Table C1. Summary of the best-fit values and their 68% confidence intervals for the constant galaxy bias parameter
$b_g$
, the amplitude shot noise parameter
$A_{\text{sn}}$
and the cosmological parameter
$\sigma_8$
, at the flux density cut of 0.18 mJy. The last two columns show the
$\chi^2_\nu$
and the PTE, respectively. These results concern gg,
$g\kappa$
and their combination
$gg+g\kappa$
assuming the redshift distributions SKADS and T-RECS and the linear and HALOFIT matter power spectrum. (denoted in the table with ‘lin’ and ‘nl’, respectively.)

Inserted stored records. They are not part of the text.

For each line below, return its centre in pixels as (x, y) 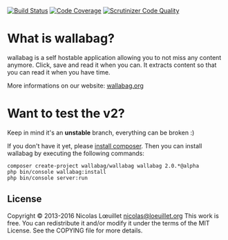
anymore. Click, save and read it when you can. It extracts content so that (112, 65)
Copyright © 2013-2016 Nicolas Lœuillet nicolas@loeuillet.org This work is (113, 216)
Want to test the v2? (66, 113)
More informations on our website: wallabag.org (75, 86)
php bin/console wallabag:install (57, 172)
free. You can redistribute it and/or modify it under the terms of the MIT (108, 223)
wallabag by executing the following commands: (76, 153)
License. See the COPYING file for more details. (75, 230)
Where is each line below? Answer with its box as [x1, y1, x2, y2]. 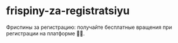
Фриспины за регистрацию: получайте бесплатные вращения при [6, 24, 172, 31]
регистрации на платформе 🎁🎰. [6, 29, 85, 37]
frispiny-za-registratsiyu [6, 4, 130, 18]
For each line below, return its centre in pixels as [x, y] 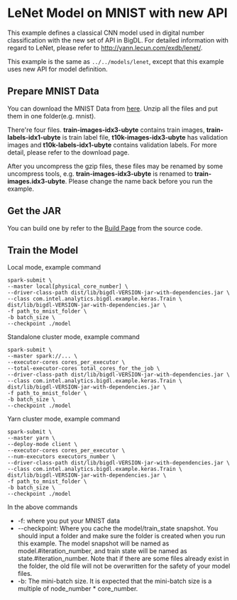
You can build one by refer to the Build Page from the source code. [105, 228]
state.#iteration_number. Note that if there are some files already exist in [123, 559]
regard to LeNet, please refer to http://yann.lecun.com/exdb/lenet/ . [105, 48]
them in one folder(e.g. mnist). [51, 116]
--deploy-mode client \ [43, 445]
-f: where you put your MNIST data [69, 521]
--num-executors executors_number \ [61, 457]
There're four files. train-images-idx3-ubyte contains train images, [106, 130]
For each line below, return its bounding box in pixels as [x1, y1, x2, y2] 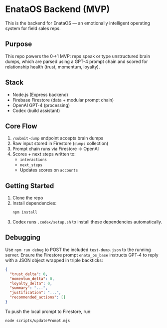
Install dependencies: [12, 200, 57, 206]
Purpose [5, 40, 32, 48]
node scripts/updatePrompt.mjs [5, 318, 70, 323]
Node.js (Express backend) [12, 91, 68, 97]
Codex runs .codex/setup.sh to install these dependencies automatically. [12, 219, 163, 225]
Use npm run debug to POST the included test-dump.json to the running [5, 246, 151, 252]
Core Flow [5, 121, 37, 130]
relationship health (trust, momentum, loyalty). [5, 63, 100, 69]
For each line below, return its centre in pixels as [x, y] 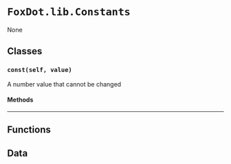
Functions [29, 130]
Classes [25, 51]
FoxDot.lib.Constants [69, 12]
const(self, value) [40, 70]
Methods [20, 100]
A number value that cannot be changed [64, 84]
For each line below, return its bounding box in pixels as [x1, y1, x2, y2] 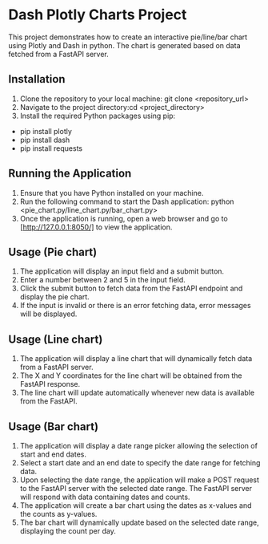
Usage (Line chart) [8, 332, 103, 346]
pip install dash [19, 135, 70, 144]
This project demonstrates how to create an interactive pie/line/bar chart [8, 32, 248, 42]
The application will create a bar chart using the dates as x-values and [19, 501, 252, 510]
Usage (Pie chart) [8, 245, 98, 258]
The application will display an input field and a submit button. [19, 266, 225, 276]
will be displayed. [19, 309, 78, 319]
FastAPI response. [19, 380, 81, 389]
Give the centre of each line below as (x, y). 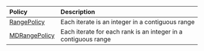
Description (78, 12)
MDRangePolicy (32, 35)
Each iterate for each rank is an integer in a (122, 31)
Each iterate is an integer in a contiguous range (128, 22)
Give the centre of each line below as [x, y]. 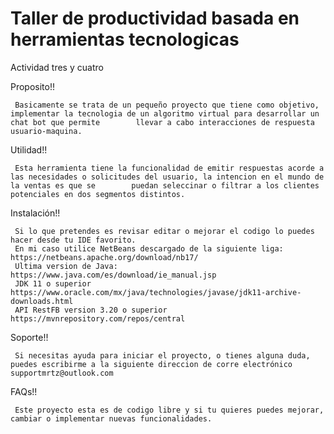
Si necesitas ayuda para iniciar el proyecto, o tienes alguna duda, [162, 355]
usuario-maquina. [46, 131]
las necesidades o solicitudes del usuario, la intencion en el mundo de [167, 177]
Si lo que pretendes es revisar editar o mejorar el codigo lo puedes [164, 231]
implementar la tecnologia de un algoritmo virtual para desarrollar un [165, 113]
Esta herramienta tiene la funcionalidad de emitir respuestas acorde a [169, 168]
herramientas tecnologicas [125, 39]
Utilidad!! [29, 149]
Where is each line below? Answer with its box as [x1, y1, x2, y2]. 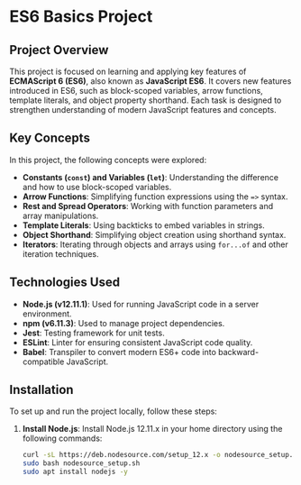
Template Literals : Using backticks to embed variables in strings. [22, 219, 265, 231]
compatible [22, 356, 65, 367]
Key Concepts [9, 131, 90, 146]
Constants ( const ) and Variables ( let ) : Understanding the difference [22, 171, 279, 182]
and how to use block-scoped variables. [22, 181, 172, 192]
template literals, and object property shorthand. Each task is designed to [9, 95, 282, 105]
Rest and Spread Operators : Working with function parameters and [22, 200, 274, 211]
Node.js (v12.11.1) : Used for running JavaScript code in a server [22, 298, 260, 309]
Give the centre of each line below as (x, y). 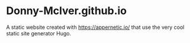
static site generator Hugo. (39, 33)
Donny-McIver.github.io (67, 11)
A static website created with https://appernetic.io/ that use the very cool (95, 27)
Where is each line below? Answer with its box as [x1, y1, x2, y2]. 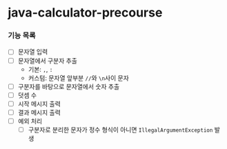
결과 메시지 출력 [17, 108, 61, 117]
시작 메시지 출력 [17, 99, 61, 108]
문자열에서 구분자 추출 [17, 57, 78, 65]
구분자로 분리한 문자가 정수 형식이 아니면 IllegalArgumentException [28, 126, 213, 134]
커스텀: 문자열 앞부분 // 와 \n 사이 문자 [28, 74, 130, 82]
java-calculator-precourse [8, 5, 163, 21]
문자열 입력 [17, 48, 48, 56]
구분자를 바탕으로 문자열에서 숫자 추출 [17, 82, 120, 90]
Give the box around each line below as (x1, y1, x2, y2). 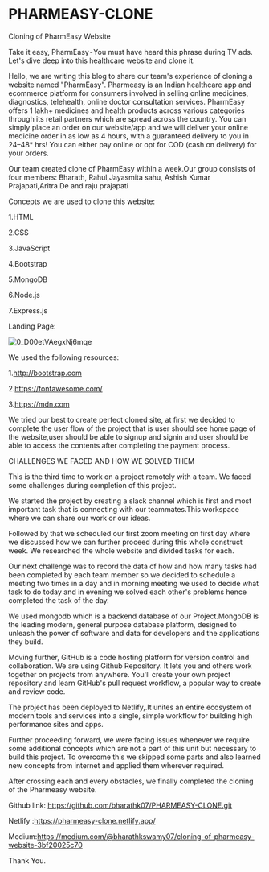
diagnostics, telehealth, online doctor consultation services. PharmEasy (8, 97, 245, 106)
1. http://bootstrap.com (8, 368, 83, 378)
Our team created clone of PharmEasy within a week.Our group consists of (8, 163, 256, 173)
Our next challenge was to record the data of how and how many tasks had (8, 561, 257, 571)
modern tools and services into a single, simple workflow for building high (8, 710, 253, 721)
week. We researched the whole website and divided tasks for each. (8, 545, 234, 556)
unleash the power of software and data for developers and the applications (8, 628, 259, 638)
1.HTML (8, 212, 34, 221)
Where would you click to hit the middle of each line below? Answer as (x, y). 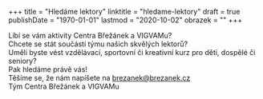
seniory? (23, 61)
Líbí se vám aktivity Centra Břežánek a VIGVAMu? (90, 36)
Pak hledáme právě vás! (48, 69)
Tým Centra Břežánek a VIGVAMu (64, 86)
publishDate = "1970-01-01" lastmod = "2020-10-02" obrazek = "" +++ (125, 20)
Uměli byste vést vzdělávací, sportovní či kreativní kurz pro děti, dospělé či (132, 52)
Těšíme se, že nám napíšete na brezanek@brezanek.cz (99, 78)
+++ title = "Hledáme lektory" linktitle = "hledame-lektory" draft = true (124, 12)
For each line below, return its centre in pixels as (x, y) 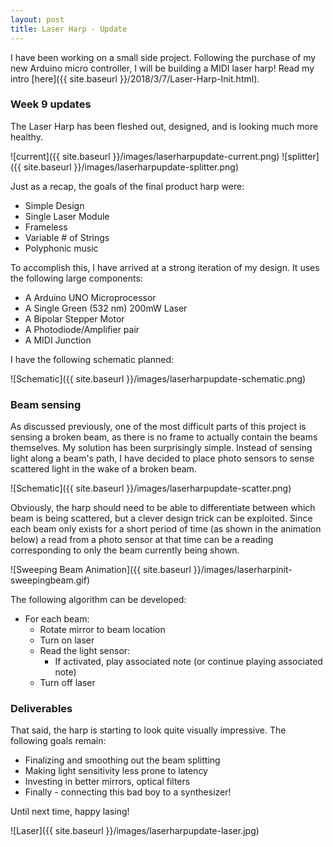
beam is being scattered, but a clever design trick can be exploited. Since (161, 518)
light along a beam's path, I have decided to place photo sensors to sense (162, 458)
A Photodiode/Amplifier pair (82, 329)
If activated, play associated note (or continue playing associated (188, 662)
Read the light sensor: (85, 651)
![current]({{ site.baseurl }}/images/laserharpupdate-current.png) (145, 156)
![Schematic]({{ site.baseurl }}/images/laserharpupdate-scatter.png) (151, 488)
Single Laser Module (67, 216)
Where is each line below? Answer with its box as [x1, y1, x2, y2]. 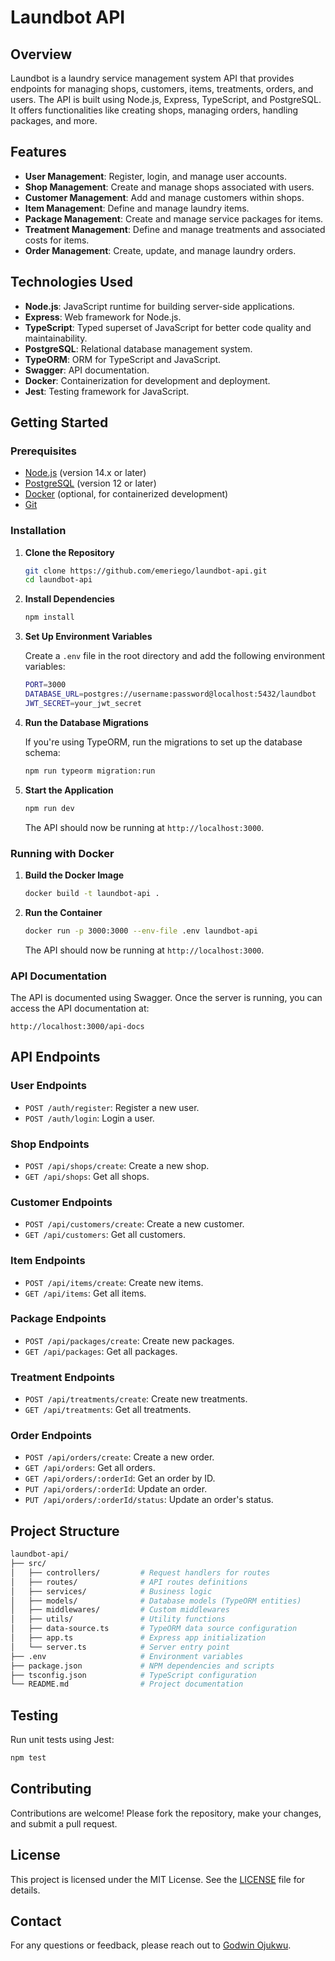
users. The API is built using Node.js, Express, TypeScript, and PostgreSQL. [10, 94, 322, 105]
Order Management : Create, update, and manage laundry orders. [24, 244, 297, 256]
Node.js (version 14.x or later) [24, 467, 147, 479]
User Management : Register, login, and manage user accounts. [24, 170, 287, 182]
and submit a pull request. [10, 1817, 118, 1830]
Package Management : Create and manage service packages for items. [24, 212, 324, 225]
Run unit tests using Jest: [10, 1734, 115, 1746]
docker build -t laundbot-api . [24, 888, 160, 898]
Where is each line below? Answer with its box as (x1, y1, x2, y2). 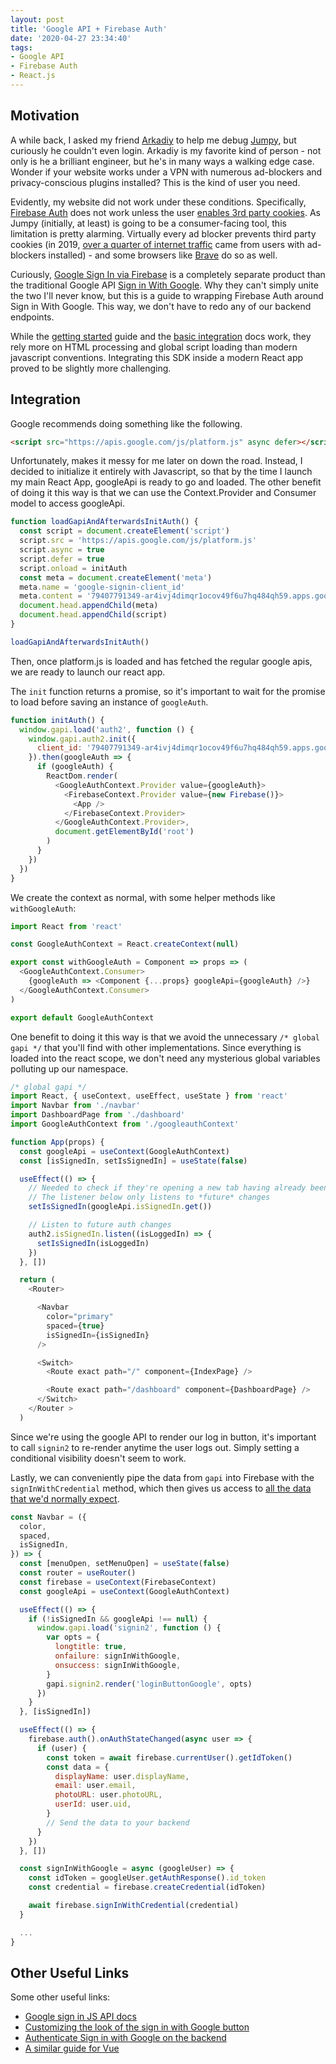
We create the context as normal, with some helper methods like (10, 891, 276, 903)
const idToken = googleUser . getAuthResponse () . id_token (28, 1873, 267, 1883)
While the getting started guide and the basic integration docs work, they (10, 330, 312, 342)
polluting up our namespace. (10, 1062, 129, 1075)
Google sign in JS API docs (24, 2011, 137, 2023)
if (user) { (36, 1743, 87, 1753)
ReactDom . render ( (46, 771, 118, 781)
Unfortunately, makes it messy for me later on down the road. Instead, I (10, 455, 303, 467)
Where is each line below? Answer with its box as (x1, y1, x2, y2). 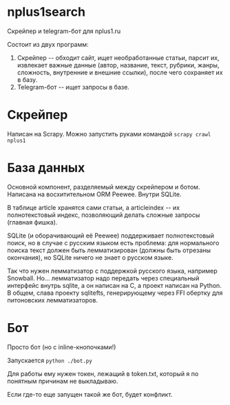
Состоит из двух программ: (7, 40, 89, 48)
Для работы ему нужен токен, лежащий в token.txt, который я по (7, 369, 199, 377)
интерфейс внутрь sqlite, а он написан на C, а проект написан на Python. (7, 281, 222, 289)
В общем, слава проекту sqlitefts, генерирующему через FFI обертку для (7, 289, 223, 297)
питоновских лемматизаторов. (7, 295, 98, 304)
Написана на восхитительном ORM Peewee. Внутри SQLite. (7, 190, 182, 198)
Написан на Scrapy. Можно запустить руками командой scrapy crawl (7, 129, 211, 138)
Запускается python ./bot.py (7, 356, 93, 364)
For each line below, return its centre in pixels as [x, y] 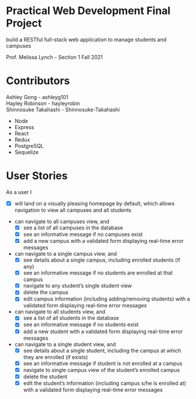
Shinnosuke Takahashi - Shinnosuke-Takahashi [63, 109]
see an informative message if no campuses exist [83, 234]
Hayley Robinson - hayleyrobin [43, 103]
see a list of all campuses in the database [73, 228]
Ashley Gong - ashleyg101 [37, 97]
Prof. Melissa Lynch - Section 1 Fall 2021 [55, 57]
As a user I [19, 192]
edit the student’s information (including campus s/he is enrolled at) [104, 383]
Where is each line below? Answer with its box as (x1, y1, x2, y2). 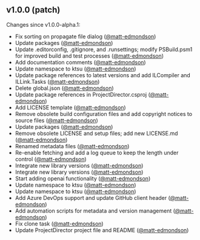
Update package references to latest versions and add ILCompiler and (15, 71, 191, 78)
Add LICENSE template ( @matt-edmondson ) (15, 103, 126, 111)
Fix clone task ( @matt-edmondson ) (15, 220, 104, 227)
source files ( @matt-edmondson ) (15, 117, 98, 124)
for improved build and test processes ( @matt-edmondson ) (15, 52, 164, 60)
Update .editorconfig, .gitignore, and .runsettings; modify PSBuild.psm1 (15, 46, 193, 53)
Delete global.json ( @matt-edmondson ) (15, 84, 114, 92)
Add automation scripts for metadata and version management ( (15, 207, 176, 214)
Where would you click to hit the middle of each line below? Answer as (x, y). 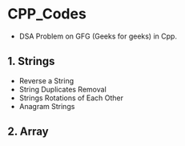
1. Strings (31, 61)
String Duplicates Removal (63, 89)
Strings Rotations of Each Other (71, 98)
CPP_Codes (47, 14)
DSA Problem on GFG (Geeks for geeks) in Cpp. (98, 36)
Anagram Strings (47, 106)
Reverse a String (46, 80)
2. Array (28, 132)
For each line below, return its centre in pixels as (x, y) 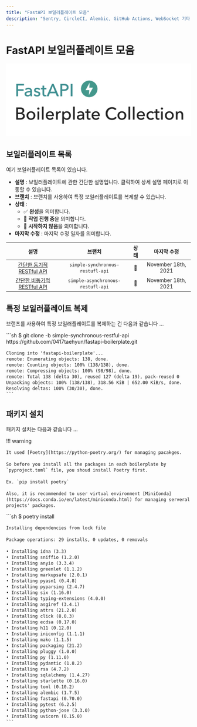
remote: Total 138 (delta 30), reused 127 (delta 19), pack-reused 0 (93, 377)
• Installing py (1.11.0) (38, 658)
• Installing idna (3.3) (36, 552)
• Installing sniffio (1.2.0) (43, 557)
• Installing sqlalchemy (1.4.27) (48, 675)
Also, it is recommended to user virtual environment (73, 494)
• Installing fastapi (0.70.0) (44, 699)
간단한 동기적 (33, 264)
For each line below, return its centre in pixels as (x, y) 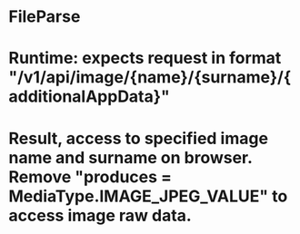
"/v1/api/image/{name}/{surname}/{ (150, 78)
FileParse (45, 17)
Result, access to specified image (139, 138)
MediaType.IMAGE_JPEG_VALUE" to (148, 196)
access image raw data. (100, 215)
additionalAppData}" (89, 97)
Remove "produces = (90, 176)
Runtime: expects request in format (145, 58)
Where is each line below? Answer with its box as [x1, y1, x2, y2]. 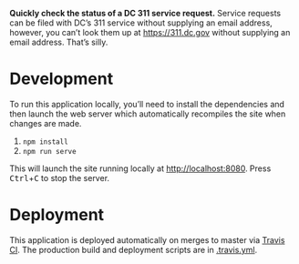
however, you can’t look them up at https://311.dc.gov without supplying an [9, 27, 291, 37]
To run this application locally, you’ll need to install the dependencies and [9, 98, 285, 109]
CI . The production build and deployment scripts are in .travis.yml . [9, 244, 258, 255]
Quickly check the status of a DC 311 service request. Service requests [9, 8, 281, 18]
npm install [22, 137, 68, 147]
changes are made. [9, 117, 82, 128]
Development [9, 68, 114, 89]
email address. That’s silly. [9, 36, 108, 47]
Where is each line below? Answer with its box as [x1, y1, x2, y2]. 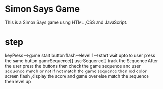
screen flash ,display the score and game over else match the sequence [5, 73, 149, 79]
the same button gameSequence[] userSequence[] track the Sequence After [5, 57, 158, 64]
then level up [5, 78, 31, 84]
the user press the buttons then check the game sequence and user [5, 63, 141, 69]
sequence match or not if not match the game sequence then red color [5, 68, 147, 74]
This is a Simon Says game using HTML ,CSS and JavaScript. [5, 19, 128, 25]
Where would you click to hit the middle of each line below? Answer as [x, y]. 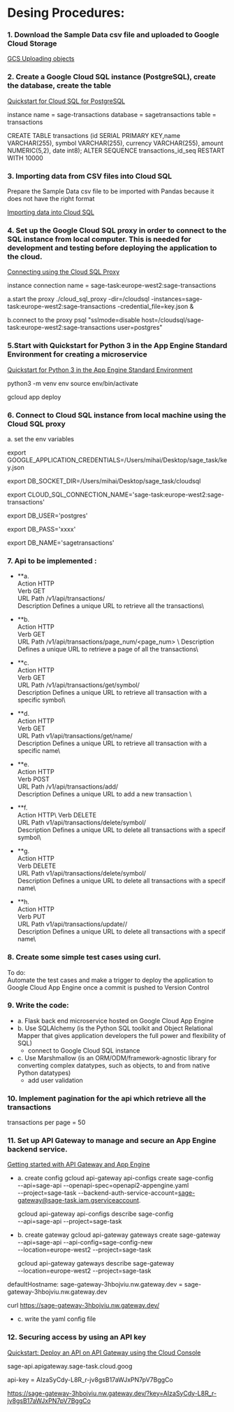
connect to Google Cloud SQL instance [84, 1050]
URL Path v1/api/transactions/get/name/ [75, 736]
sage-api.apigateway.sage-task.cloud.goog [70, 1366]
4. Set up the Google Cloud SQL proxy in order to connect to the [117, 230]
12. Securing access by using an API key [77, 1337]
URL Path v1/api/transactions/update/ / [72, 924]
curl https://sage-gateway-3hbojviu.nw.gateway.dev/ [83, 1306]
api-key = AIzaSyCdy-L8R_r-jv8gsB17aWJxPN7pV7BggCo [90, 1379]
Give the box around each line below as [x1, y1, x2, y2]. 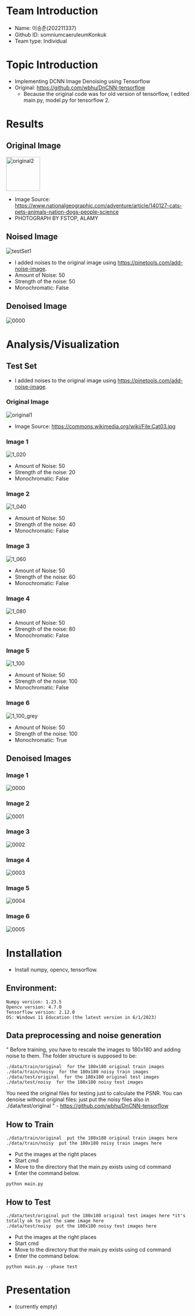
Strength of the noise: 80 [14, 625, 75, 633]
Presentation [6, 1283, 71, 1297]
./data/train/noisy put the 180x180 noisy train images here [6, 1140, 162, 1146]
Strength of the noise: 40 [14, 521, 76, 528]
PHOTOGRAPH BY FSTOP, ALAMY [14, 214, 98, 221]
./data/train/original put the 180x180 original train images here [6, 1135, 178, 1141]
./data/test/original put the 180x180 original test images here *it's [6, 1212, 186, 1218]
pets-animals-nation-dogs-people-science [14, 208, 119, 215]
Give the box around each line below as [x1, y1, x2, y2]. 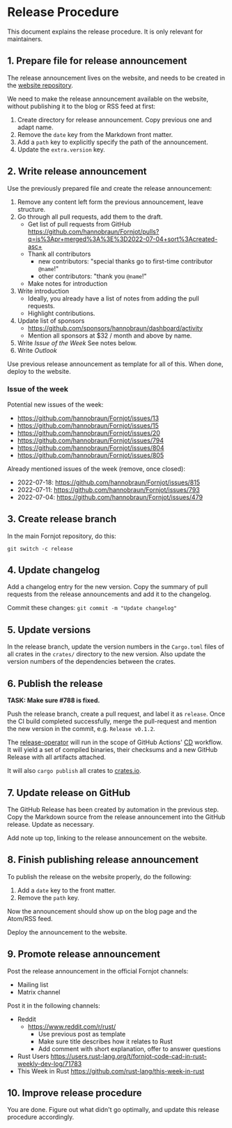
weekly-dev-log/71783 [17, 1060, 82, 1068]
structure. [17, 205, 46, 213]
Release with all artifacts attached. [7, 753, 107, 762]
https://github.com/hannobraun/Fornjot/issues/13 [17, 414, 159, 422]
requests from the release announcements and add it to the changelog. [7, 590, 212, 598]
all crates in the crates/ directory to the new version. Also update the [7, 650, 206, 658]
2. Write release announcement [7, 166, 148, 178]
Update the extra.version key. [17, 145, 106, 154]
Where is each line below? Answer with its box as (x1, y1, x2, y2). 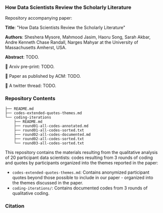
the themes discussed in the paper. (12, 180, 83, 185)
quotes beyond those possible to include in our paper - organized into (12, 174, 153, 181)
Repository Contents (5, 95, 55, 102)
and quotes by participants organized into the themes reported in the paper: (5, 159, 158, 166)
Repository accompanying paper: (5, 15, 72, 21)
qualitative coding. (12, 190, 50, 196)
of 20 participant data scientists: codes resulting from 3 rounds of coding (5, 154, 153, 160)
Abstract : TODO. (5, 54, 39, 60)
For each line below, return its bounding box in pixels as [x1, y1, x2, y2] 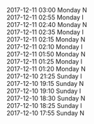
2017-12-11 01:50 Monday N [6, 50, 86, 58]
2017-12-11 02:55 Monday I [6, 13, 84, 21]
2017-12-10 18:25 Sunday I [6, 102, 83, 109]
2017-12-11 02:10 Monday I [6, 43, 83, 51]
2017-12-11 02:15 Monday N [6, 35, 86, 44]
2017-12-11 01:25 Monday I [6, 57, 83, 65]
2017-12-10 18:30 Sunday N [6, 94, 86, 103]
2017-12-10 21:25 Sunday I [6, 72, 82, 80]
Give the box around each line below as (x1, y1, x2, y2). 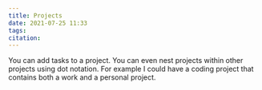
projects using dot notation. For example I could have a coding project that (8, 65, 254, 74)
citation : (8, 33, 42, 42)
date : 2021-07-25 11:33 (8, 19, 88, 27)
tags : (8, 26, 26, 34)
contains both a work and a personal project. (8, 72, 156, 82)
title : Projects (8, 11, 62, 20)
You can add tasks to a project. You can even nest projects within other (8, 56, 244, 65)
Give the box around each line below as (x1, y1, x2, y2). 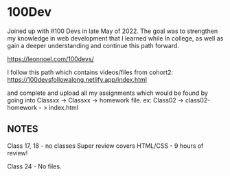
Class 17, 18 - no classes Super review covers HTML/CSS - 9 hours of (7, 142, 204, 150)
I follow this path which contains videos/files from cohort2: (7, 68, 174, 76)
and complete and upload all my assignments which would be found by (7, 89, 208, 97)
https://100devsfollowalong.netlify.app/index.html (7, 75, 148, 83)
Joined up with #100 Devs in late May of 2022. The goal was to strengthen (7, 27, 218, 35)
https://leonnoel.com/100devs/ (7, 54, 94, 63)
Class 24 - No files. (7, 162, 62, 170)
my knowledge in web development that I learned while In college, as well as (7, 34, 224, 42)
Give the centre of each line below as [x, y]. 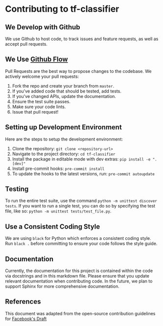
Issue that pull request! [35, 112]
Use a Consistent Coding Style [53, 226]
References [23, 302]
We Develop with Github [43, 27]
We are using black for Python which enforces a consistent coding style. [78, 238]
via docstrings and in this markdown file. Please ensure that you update [77, 276]
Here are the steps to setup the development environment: [64, 139]
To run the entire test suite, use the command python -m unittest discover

Table C2. Same as Table C1 but for the constant amplitude galaxy bias model. Note that we also add an extra column that shows the galaxy bias constraints at the effective redshift
$z_{\text{eff}}=\int z n(z) dz / {\int n(z) dz}$
given the SKADS and T-RECS n(z) distributions.

Table C3. Same as Table C1 but for the flux density cut of 0.4 mJy.

Table C4. Same as Table C2 but for the flux density cut of 0.4 mJy.